## Work required
The required output is every line from the beginning of the entries below through the line that includes "Artikel 349e (28, 48)", copied exactly.

Records from a data source
BEGIN

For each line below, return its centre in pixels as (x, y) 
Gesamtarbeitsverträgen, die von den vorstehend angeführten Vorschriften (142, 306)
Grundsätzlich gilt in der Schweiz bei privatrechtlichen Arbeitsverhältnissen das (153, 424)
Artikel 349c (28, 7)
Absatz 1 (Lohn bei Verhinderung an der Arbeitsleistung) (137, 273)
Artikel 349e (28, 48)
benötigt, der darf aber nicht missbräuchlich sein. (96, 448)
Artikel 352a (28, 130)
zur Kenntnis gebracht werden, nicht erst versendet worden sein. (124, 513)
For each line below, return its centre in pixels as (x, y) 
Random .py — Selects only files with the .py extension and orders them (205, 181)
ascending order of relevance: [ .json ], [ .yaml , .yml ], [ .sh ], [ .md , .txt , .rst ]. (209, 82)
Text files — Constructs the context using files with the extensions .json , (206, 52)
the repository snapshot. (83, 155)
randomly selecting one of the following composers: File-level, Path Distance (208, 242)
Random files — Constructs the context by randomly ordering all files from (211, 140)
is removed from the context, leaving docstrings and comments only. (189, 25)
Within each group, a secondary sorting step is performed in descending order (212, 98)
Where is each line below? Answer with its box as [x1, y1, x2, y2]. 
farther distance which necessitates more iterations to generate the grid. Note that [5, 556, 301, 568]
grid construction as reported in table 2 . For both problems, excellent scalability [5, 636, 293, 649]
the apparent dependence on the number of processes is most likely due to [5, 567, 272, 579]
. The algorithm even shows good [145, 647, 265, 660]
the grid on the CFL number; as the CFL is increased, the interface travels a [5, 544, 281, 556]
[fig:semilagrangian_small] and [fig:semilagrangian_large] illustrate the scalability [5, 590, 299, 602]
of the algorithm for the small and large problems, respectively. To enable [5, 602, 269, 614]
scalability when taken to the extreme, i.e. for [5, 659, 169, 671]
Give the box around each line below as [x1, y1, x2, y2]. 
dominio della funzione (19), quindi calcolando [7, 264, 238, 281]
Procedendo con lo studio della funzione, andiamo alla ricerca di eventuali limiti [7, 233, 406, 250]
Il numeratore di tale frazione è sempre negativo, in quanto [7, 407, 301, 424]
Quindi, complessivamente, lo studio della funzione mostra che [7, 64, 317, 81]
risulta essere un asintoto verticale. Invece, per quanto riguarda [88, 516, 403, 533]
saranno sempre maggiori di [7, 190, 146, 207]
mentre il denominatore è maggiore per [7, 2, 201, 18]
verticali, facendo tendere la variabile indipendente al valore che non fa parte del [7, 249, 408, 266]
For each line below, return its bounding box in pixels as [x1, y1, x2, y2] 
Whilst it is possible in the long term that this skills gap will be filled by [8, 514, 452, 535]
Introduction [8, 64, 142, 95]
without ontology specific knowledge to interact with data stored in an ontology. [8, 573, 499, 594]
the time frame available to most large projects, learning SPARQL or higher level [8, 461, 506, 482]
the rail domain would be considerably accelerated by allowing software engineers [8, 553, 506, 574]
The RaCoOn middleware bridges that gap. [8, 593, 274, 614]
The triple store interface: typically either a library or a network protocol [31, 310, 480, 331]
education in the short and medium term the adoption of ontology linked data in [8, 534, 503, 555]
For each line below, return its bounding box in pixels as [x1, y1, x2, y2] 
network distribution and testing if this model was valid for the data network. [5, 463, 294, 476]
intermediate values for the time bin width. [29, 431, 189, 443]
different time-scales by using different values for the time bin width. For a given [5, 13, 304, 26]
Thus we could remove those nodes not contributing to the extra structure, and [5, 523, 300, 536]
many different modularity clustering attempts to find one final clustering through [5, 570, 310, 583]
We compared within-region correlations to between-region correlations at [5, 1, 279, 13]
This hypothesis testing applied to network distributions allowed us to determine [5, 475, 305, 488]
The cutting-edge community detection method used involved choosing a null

END

## Exercise output
For each line below, return its centre in pixels as (x, y) 
Gesamtarbeitsverträgen, die von den vorstehend angeführten Vorschriften (142, 306)
Grundsätzlich gilt in der Schweiz bei privatrechtlichen Arbeitsverhältnissen das (153, 424)
Artikel 349c (28, 7)
Absatz 1 (Lohn bei Verhinderung an der Arbeitsleistung) (137, 273)
Artikel 349e (28, 48)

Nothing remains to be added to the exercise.